Sita Ram Munda, S/o Late Birsa Munda v. Central Coal Fields Limited through its Chairman-Cum-Managing Director
2019-01-23
ANIRUDDHA BOSE, RATNAKER BHENGRA
body2019
DigiLaw.ai
JUDGMENT : Aniruddha Bose, J. I.A. No. 10494 of 2018 I.A. No. 10494 of 2018 is an application for condonation of delay of 1 day in filing this appeal. 2. Having gone through this application, we are satisfied that the appellant was prevented by sufficient cause in preferring this appeal within time. We accordingly condone the said delay. 3. I.A. No. 10494 of 2018 stands allowed. L.P.A. No. 663 of 2018 4. The appellant before us is the son of a deceased employee of Central Coalfields Limited.
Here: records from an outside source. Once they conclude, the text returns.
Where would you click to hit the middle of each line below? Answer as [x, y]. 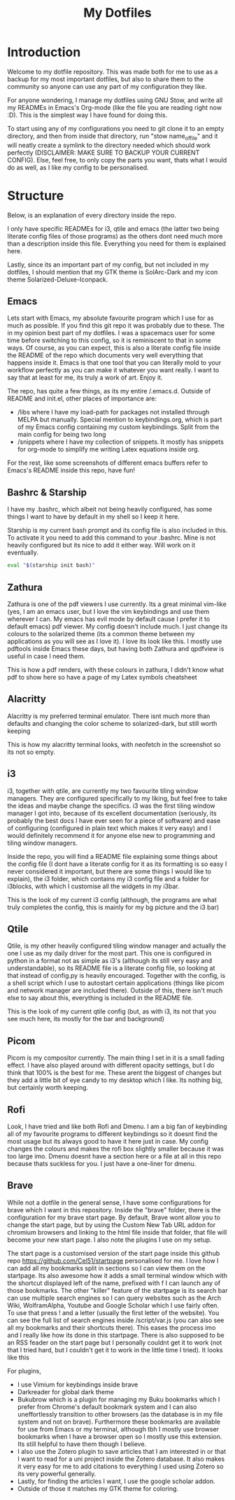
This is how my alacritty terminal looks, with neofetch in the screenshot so [114, 744]
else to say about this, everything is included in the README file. [100, 998]
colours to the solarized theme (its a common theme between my [101, 633]
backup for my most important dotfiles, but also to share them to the [106, 79]
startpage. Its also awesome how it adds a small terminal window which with [117, 1275]
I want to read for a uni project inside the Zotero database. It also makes [121, 1459]
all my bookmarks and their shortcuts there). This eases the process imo [112, 1327]
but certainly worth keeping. [48, 1088]
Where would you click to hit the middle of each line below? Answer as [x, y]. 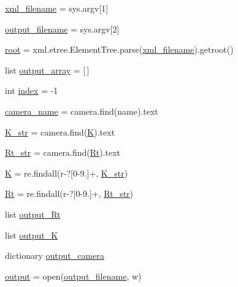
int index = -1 [32, 90]
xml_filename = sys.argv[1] [57, 8]
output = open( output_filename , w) [73, 276]
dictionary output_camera [55, 255]
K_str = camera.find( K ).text [60, 132]
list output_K [32, 235]
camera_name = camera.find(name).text [82, 111]
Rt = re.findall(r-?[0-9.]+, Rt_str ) [69, 193]
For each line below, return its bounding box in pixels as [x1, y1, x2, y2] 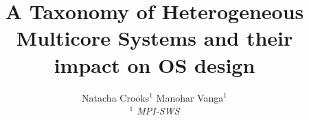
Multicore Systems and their [16, 24, 293, 52]
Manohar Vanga [156, 90, 224, 104]
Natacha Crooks [82, 90, 150, 104]
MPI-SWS [137, 104, 180, 118]
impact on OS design [54, 50, 255, 78]
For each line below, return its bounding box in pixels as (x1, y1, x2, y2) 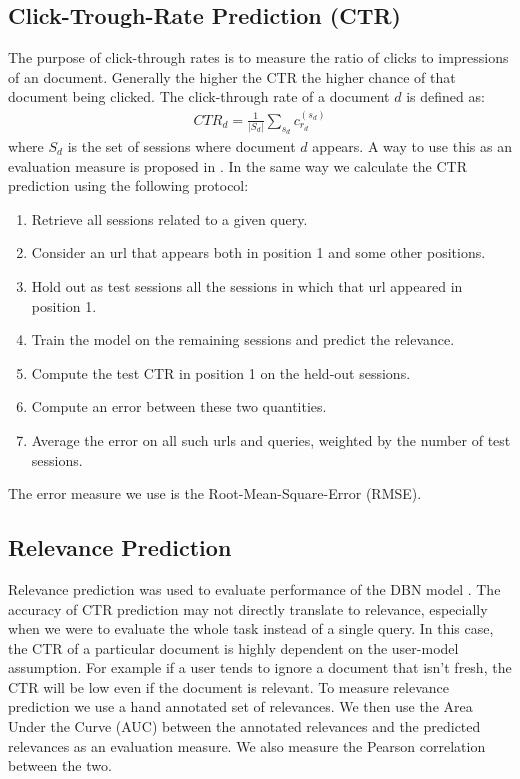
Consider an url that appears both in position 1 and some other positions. (31, 242, 486, 263)
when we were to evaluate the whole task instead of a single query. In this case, (8, 618, 494, 639)
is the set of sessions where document (67, 136, 296, 156)
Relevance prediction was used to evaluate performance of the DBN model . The (8, 578, 501, 599)
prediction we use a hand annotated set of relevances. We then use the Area (8, 696, 473, 717)
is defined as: (406, 86, 485, 107)
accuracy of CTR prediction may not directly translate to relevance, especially (8, 598, 488, 619)
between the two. (8, 755, 112, 776)
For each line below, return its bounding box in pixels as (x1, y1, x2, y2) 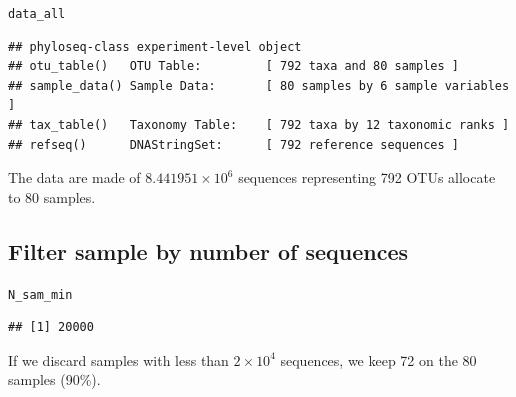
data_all (8, 7, 66, 21)
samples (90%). (8, 369, 101, 390)
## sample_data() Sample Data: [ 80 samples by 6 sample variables (8, 78, 510, 93)
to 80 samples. (8, 186, 96, 207)
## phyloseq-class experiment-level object (8, 39, 302, 54)
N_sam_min (8, 287, 73, 302)
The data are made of (8, 167, 141, 188)
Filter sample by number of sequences (8, 235, 409, 266)

The original employee had died while in service on 17th February, 1999. Claim for appointment on compassionate ground was made through an application on 1st November, 1999. We are apprised by the leaned counsel for the coal company that at that point of time such compassionate appointments were guided by the Social Security Chapter of the National Coal Wage Agreement-VI (NCWA-VI). It is also admitted position that at that point of time, an application for consideration of the case of a dependant of an employee who died in harness for compassionate appointment was to be made within six months from the date of death of the original employee. This was not done on the part of the appellant-writ petitioner within the aforesaid timeframe. His plea was rejected for this reason by an order passed on 7/8th October, 2002. Subsequently on 21st January, 2012, a new circular came into existence. The main object of such circular was to extend the date of making of application for appointment on compassionate ground. We reproduce below the relevant clauses of the said circular, bearing No. PD/MP/9.3.0/J.C.C/Belated application/375:- “1. Those cases of compassionate appointment where the employee died on or after 12.12.1995 and the cases of compassionate appointment of their dependent family members have been rejected on the ground of delay beyond six months from the date of death of employee, shall be considered. However the delay involving only 1 1/2 year from the date of death of the employee will be taken up. 2. The extension of time limit is made in view of decision of the earlier JCC meeting dtd. 22.07.2008 whereby and where under the time limit was extended up to 1 1/2 years and said decision of JCC dtd. 22.07.2008 is effected retrospectively w.e.f. 12.12.1995 for re-examination of cases regretted on belated ground. 3.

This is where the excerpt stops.